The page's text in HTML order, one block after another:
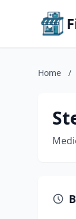
Home /
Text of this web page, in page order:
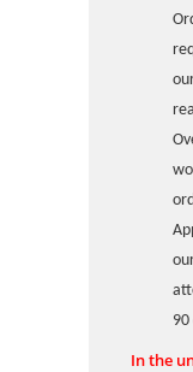
In the
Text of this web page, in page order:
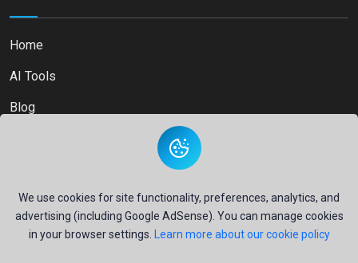
We use cookies for site functionality, preferences, analytics, and
advertising (including Google AdSense). You can manage cookies
in your browser settings.
Learn more about our cookie policy
Home
AI Tools
Blog
Copyright © 2026Ai Directory Platform.All Right Reserved
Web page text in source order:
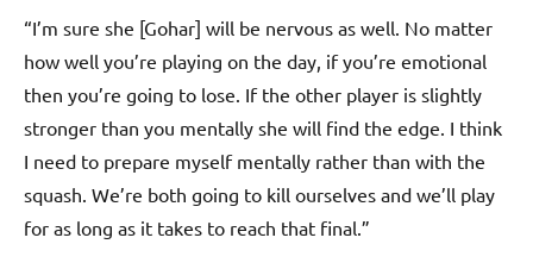
“I’m sure she [Gohar] will be nervous as well. No matter
how well you’re playing on the day, if you’re emotional
then you’re going to lose. If the other player is slightly
stronger than you mentally she will find the edge. I think
I need to prepare myself mentally rather than with the
squash. We’re both going to kill ourselves and we’ll play
for as long as it takes to reach that final.”

▬▬▬

Exercise instructions »
Leaving out the pictures, output the listing above exactly as given.

Reply »
The page's text in HTML order, one block after another:
Home /
Text of this web page, in page order:
In the
Text of this web page, in page order:
We use cookies for site functionality, preferences, analytics, and
advertising (including Google AdSense). You can manage cookies
in your browser settings.
Learn more about our cookie policy
Home
AI Tools
Blog
Copyright © 2026Ai Directory Platform.All Right Reserved
Web page text in source order:
“I’m sure she [Gohar] will be nervous as well. No matter
how well you’re playing on the day, if you’re emotional
then you’re going to lose. If the other player is slightly
stronger than you mentally she will find the edge. I think
I need to prepare myself mentally rather than with the
squash. We’re both going to kill ourselves and we’ll play
for as long as it takes to reach that final.”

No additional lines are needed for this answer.